(Extracted material):
----

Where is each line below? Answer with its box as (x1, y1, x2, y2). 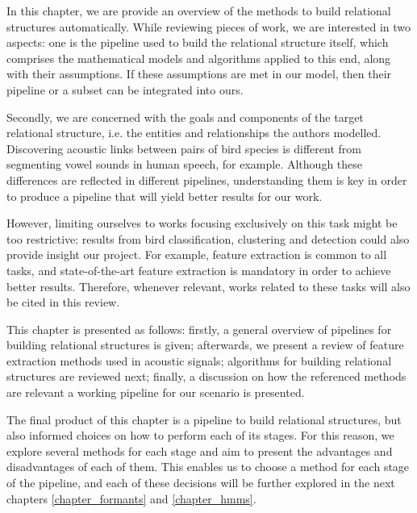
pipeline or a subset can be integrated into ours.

----

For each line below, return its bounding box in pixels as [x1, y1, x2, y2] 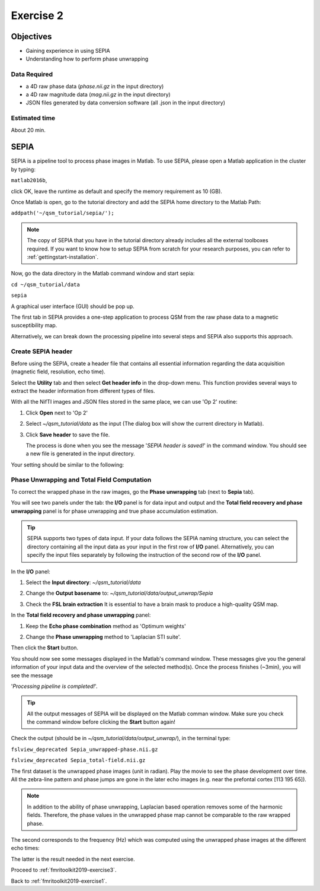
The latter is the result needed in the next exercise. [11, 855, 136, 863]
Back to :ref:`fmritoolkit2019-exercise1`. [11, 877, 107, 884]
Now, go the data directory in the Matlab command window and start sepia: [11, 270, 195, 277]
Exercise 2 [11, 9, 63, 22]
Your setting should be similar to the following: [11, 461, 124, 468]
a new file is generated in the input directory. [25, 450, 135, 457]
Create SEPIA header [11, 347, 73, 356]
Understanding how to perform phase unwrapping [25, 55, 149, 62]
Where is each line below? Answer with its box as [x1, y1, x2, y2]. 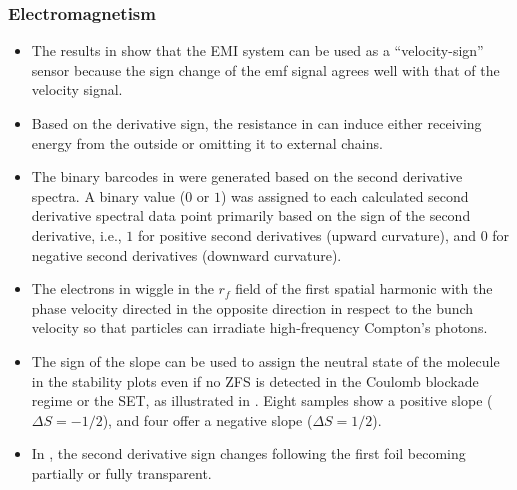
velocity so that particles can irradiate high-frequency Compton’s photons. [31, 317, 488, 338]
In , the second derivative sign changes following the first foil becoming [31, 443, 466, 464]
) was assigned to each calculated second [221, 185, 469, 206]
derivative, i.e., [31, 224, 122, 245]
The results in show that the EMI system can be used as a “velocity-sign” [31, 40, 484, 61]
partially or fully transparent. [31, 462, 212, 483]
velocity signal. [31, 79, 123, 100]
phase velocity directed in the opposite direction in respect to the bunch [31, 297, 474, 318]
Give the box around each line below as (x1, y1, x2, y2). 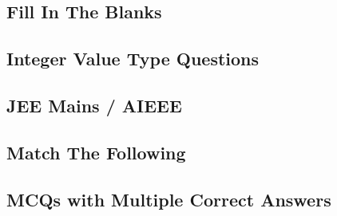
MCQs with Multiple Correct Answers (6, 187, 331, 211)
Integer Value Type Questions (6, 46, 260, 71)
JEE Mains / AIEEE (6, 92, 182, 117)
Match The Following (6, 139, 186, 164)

----

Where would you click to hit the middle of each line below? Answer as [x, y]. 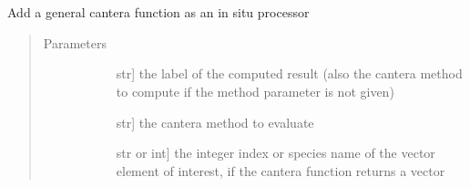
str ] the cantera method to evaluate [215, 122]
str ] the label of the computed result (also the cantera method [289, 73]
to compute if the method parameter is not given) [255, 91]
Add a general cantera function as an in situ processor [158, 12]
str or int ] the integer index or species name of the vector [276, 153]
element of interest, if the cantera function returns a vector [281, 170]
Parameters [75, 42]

----

(Task details): Word for word, write out the lines above running from the one with "partially or fully" up to and including the one with "Match The Following (6, 139, 186, 164)". Drop any picture.

(Exercise answer):
partially or fully transparent. [31, 462, 212, 483]
velocity signal. [31, 79, 123, 100]
phase velocity directed in the opposite direction in respect to the bunch [31, 297, 474, 318]
Give the box around each line below as (x1, y1, x2, y2). 
MCQs with Multiple Correct Answers (6, 187, 331, 211)
Integer Value Type Questions (6, 46, 260, 71)
JEE Mains / AIEEE (6, 92, 182, 117)
Match The Following (6, 139, 186, 164)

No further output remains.